(Beginning of SOURCE DATA)
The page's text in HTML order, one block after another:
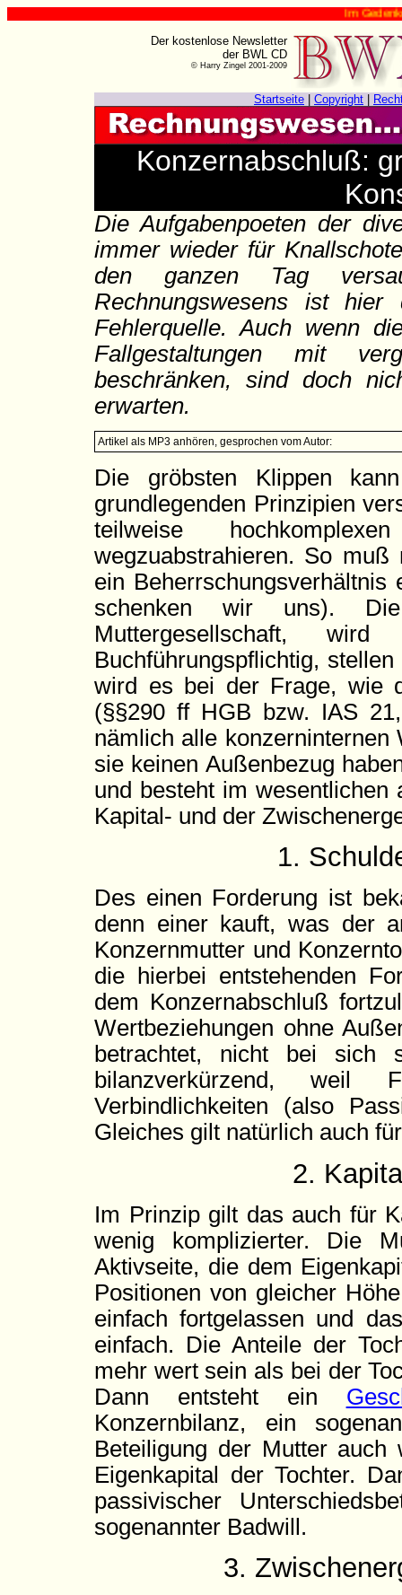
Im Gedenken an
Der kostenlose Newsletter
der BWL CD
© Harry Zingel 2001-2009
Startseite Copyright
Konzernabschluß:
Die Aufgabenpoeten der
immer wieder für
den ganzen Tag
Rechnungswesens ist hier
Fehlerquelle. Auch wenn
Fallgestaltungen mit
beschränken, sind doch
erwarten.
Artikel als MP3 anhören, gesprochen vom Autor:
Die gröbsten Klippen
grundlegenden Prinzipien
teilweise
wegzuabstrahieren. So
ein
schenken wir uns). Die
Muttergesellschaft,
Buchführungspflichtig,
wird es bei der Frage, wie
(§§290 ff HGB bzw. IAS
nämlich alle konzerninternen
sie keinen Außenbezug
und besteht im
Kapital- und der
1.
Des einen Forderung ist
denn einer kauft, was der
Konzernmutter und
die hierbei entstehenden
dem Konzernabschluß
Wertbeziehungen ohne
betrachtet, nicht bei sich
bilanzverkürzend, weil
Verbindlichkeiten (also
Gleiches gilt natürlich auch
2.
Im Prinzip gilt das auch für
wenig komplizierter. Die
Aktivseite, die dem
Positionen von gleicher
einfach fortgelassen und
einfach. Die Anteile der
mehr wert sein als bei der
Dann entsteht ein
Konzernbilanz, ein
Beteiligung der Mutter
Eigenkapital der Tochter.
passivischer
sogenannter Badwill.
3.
(End of SOURCE DATA)
(Beginning of SOURCE DATA)
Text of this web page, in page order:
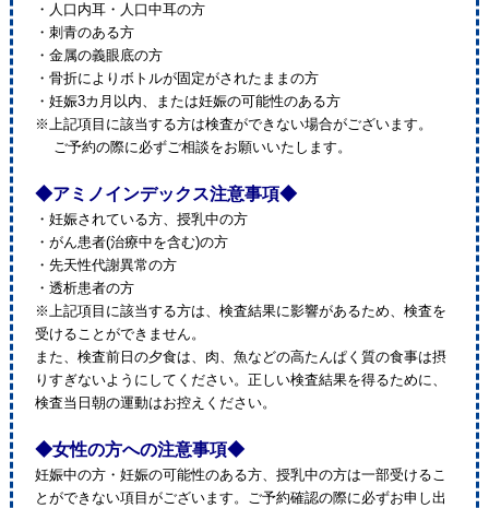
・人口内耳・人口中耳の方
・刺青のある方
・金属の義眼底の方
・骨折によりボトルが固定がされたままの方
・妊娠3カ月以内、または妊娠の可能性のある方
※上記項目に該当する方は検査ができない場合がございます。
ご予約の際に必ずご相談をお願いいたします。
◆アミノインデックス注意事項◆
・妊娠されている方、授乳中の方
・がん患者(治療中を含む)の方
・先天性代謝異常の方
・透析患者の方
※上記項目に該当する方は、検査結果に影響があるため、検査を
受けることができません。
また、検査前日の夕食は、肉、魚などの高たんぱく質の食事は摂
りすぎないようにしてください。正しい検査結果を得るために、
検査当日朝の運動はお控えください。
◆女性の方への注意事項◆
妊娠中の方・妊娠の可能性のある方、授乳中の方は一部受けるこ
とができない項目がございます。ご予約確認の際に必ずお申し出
(End of SOURCE DATA)
Every line of the listing above that includes "einfach" should be copied out.

EXERCISE OUTPUT
einfach fortgelassen und
einfach. Die Anteile der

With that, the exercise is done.